Он ответил на это именно так, как я ожидала, и меня его ответ вполне удовлетворил. Потом, уже нежась рядом с ним в постели, я спросила:
- Ты сам выгуляешь Гришку, или мы пойдем вместе, гражданин начальник?
- Я с понедельника уже тебе не начальник, Лида. Наконец возвращается Косолапов, и я передаю ему дела. И вообще, я ухожу из стационара.
- Как?! Мы не будем больше вместе работать?
- А тебе этого хочется?
- Да. Я-я привыкла видеть тебя в отделении.
- Ну, пожалуй, раз тебя это расстраивает, то я останусь пока на полставки. А вообще-то говоря, мне надоело пахать, как вол, и жить при этом в нищете. Проводишь в больнице чуть ли не все свое время, дежуришь сутками напролет, а в результате не можешь любимую девушку пригласить не то что в ресторан - даже в Макдональдс паршивый.
- Что ж, такая у нас с тобой профессия - не самая денежная, скажем прямо. И что ты собираешься теперь делать - будешь заниматься частной практикой?

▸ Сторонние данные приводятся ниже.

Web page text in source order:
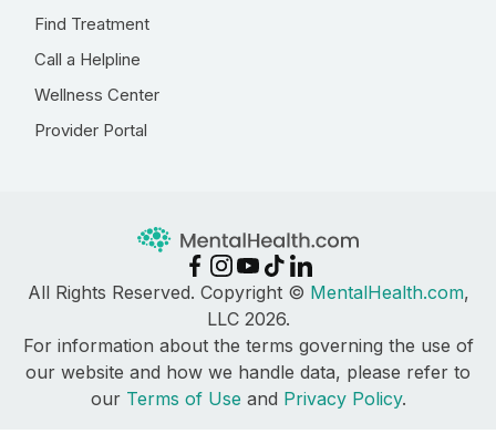
Find Treatment
Call a Helpline
Wellness Center
Provider Portal
All Rights Reserved. Copyright © MentalHealth.com,
LLC 2026.
For information about the terms governing the use of
our website and how we handle data, please refer to
our Terms of Use and Privacy Policy.
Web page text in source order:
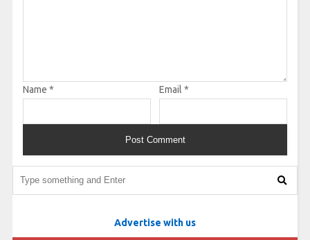
Name * Email *
Advertise with us
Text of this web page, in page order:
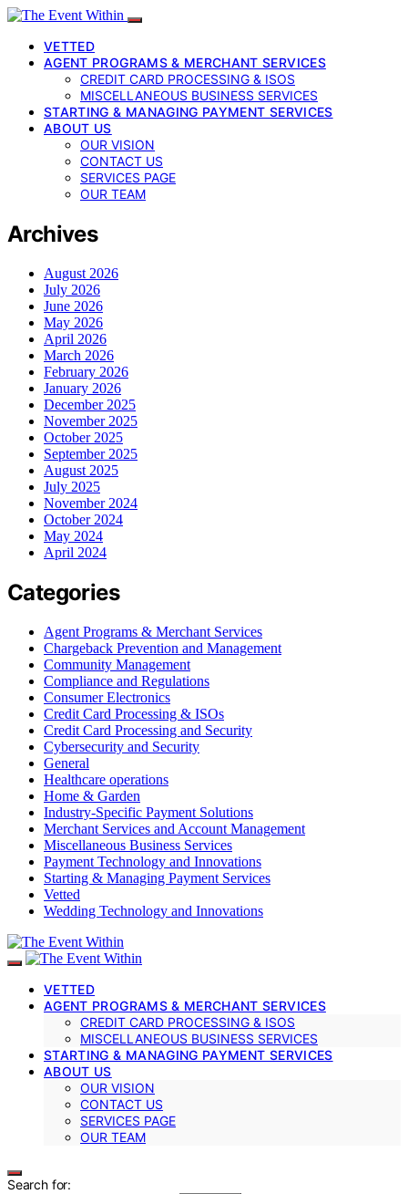
VETTED
AGENT PROGRAMS & MERCHANT SERVICES
CREDIT CARD PROCESSING & ISOS
MISCELLANEOUS BUSINESS SERVICES
STARTING & MANAGING PAYMENT SERVICES
ABOUT US
OUR VISION
CONTACT US
SERVICES PAGE
OUR TEAM
Archives
August 2026
July 2026
June 2026
May 2026
April 2026
March 2026
February 2026
January 2026
December 2025
November 2025
October 2025
September 2025
August 2025
July 2025
November 2024
October 2024
May 2024
April 2024
Categories
Agent Programs & Merchant Services
Chargeback Prevention and Management
Community Management
Compliance and Regulations
Consumer Electronics
Credit Card Processing & ISOs
Credit Card Processing and Security
Cybersecurity and Security
General
Healthcare operations
Home & Garden
Industry-Specific Payment Solutions
Merchant Services and Account Management
Miscellaneous Business Services
Payment Technology and Innovations
Starting & Managing Payment Services
Vetted
Wedding Technology and Innovations
VETTED
AGENT PROGRAMS & MERCHANT SERVICES
CREDIT CARD PROCESSING & ISOS
MISCELLANEOUS BUSINESS SERVICES
STARTING & MANAGING PAYMENT SERVICES
ABOUT US
OUR VISION
CONTACT US
SERVICES PAGE
OUR TEAM
Search for:
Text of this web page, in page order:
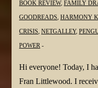
@NetGalley
#UkraineRussiaWar
BOOK REVIEW, FAMILY
GOODREADS, HARMONY
CRISIS, NETGALLEY,
POWER
Hi everyone! Today, I
Fran Littlewood. I

- Нет. Для этого нужно либо имя, либо наглость, а у меня нет ни того, ни другого. Мотаться по дешевым пациентам, как это делает Косолапов, - это почти то же самое, что подрабатывать ночными дежурствами. Я устал от всего этого. Меня давно приглашали в один фонд, который занимается психологическими тренингами. Знаешь, они работают по западному принципу: уезжают вместе с клиентами в какой-нибудь подмосковный пансионат на три дня и занимаются там с ними по четырнадцать часов в сутки. И это неплохо оплачивается.

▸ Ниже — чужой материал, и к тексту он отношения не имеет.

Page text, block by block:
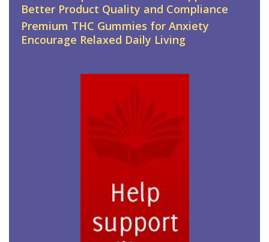
Better Product Quality and Compliance
Premium THC Gummies for Anxiety
Encourage Relaxed Daily Living
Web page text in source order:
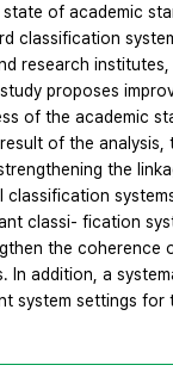
of academic
classification
research
proposes
of the academic
of the analysis,
the
classification
classi- fication
the coherence
In addition, a
system settings for
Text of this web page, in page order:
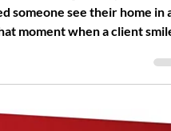
3 min read
Does Your
About You
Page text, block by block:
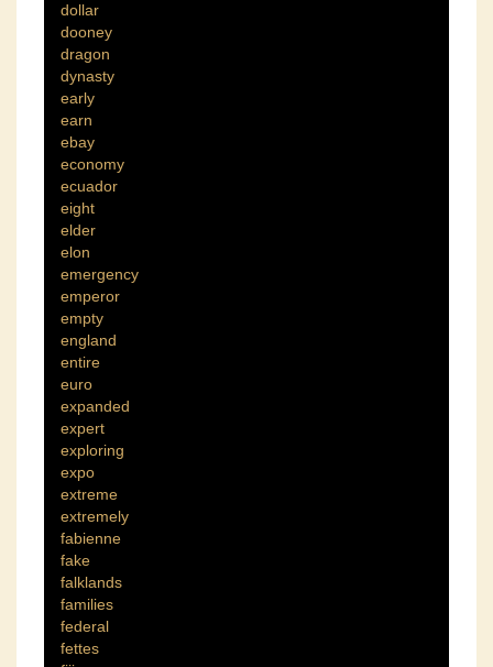
dollar
dooney
dragon
dynasty
early
earn
ebay
economy
ecuador
eight
elder
elon
emergency
emperor
empty
england
entire
euro
expanded
expert
exploring
expo
extreme
extremely
fabienne
fake
falklands
families
federal
fettes

- Я тоже хочу! Наверное, это интересно…
- Со временем, Лида, со временем. Не торопись. Теперь, когда расследование завершено, ты можешь заняться своей диссертацией. Тем более что тебя это увлекает.
- А как же насчет твоей?
- Мне она ни к чему. Я поступил в аспирантуру потому, что мне не удалось заняться наукой сразу после института, и я чувствовал себя в чем-то ущемленным; а сейчас я понимаю, что это не мое. У меня нет желания просиживать долгие часы за компьютером, которого у меня, кстати, нет, а потом тратить месяцы на подписывание различных бумажек - и в результате получить прибавку к зарплате в каких-нибудь сто тысяч.

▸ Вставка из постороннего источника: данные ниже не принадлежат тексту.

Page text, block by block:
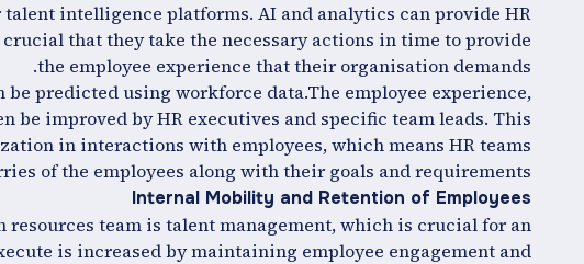
intelligence platforms. AI and analytics can provide HR
that they take the necessary actions in time to provide
the employee experience that their organisation demands.
predicted using workforce data.The employee experience,
be improved by HR executives and specific team leads. This
in interactions with employees, which means HR teams
of the employees along with their goals and requirements.
Internal Mobility and Retention of Employees
resources team is talent management, which is crucial for an
is increased by maintaining employee engagement and
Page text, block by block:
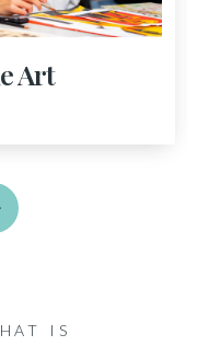
Art
IS
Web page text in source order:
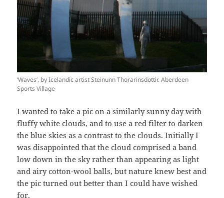
‘Waves’, by Icelandic artist Steinunn Thorarinsdottir. Aberdeen
Sports Village
I wanted to take a pic on a similarly sunny day with
fluffy white clouds, and to use a red filter to darken
the blue skies as a contrast to the clouds. Initially I
was disappointed that the cloud comprised a band
low down in the sky rather than appearing as light
and airy cotton-wool balls, but nature knew best and
the pic turned out better than I could have wished
for.

Тем более что Богоявленская сделает свечку, когда узнает, что мой научный руководитель - Ручевский, и постарается, чтобы я не защитился. Может быть, когда-нибудь потом я к этому вернусь… Все, чего я хочу в данный момент - это найти такую работу, которая позволит мне не думать о деньгах… ну и, соответственно, тебе тоже - тем более что ты к этому не привыкла.
- Я не верю своим ушам! Володя, неужели ты делаешь мне предложение?
- Нет, я не такой дурак, чтобы просить тебя выйти за меня замуж сейчас, когда ты еще не отошла от своей предыдущей семейной жизни. Если бы кто-нибудь потащил меня в загс сразу после развода, я убил бы этого человека или сам повесился. В отличие от тебя, я не люблю рисковать, и мне совсем не хочется, чтобы ты сразу меня выставила за дверь. Я предпочитаю не торопиться.
- Понимаю: ты зовешь меня в содержанки! Поэтому все так прозаично…
- Да, я не буду говорить тебе о неземных чувствах и тем более писать тебе стихи, - и он легко поцеловал меня в губы. - На самом деле я хочу, чтобы мы жили рядом - вместе, если тебе угодно, и чтобы ты ни в чем не нуждалась. Я не обещаю тебе норковой шубки, но хотя бы о колготках ты сможешь не беспокоиться. Должен же я чувствовать себя мужчиной, черт побери!